═════ Records to use

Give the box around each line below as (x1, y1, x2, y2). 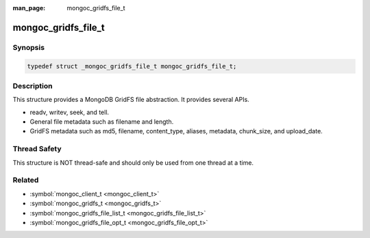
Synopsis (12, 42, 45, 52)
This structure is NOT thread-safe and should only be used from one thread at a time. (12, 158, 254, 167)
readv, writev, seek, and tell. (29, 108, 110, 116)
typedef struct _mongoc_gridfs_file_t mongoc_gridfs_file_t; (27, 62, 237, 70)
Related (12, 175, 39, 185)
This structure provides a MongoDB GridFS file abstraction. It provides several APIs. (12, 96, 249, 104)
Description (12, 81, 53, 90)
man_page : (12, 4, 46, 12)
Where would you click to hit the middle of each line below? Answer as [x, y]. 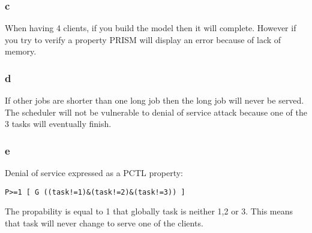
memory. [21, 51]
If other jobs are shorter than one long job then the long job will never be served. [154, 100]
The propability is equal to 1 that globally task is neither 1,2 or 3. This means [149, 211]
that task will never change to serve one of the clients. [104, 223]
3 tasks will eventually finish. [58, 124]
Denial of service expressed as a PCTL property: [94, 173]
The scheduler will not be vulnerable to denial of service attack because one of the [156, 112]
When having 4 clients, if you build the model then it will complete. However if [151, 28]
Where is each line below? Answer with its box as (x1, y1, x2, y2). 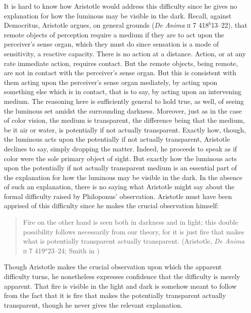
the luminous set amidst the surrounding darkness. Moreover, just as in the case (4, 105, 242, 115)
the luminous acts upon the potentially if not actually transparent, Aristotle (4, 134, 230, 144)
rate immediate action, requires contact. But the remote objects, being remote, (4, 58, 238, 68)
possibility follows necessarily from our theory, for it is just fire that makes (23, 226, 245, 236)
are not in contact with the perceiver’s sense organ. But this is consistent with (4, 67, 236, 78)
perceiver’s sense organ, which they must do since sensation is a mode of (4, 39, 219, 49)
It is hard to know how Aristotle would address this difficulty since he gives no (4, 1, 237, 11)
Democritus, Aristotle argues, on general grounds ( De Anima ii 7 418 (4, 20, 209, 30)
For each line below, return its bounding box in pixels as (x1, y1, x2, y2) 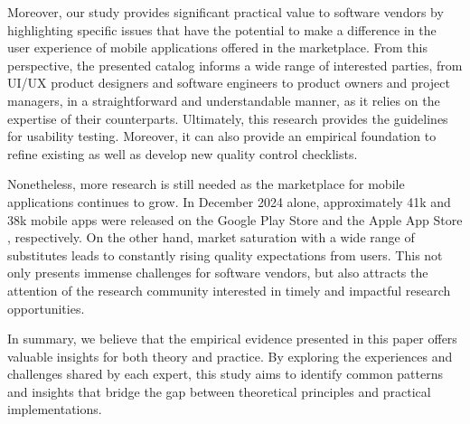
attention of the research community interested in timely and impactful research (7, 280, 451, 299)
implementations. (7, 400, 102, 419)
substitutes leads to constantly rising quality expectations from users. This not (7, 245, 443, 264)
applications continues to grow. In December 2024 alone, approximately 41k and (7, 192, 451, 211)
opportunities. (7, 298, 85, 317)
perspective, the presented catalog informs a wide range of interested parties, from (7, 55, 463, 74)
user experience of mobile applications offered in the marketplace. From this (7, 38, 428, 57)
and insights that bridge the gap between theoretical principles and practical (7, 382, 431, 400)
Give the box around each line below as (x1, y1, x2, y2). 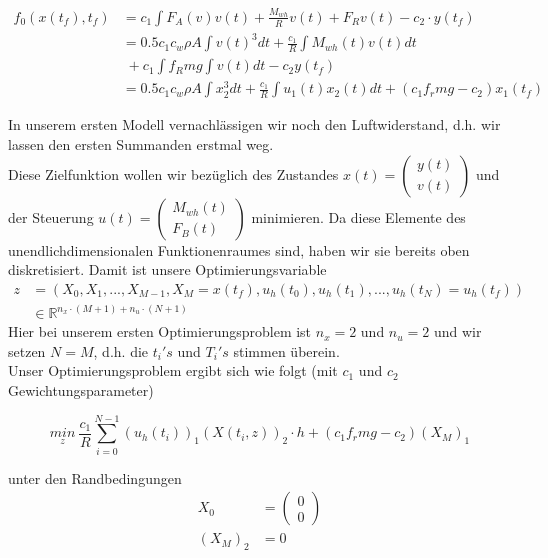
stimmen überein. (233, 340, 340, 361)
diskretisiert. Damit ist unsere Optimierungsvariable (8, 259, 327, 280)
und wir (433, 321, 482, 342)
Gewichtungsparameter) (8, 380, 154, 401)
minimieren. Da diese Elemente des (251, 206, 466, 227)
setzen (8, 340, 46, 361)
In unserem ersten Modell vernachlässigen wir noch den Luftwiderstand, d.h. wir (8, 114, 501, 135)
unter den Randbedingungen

══════════

[Work item]
Where does the string "never" occur in the material? Copy every line where it does.

[Task solution]
If other jobs are shorter than one long job then the long job will never be served. [154, 100]
that task will never change to serve one of the clients. [104, 223]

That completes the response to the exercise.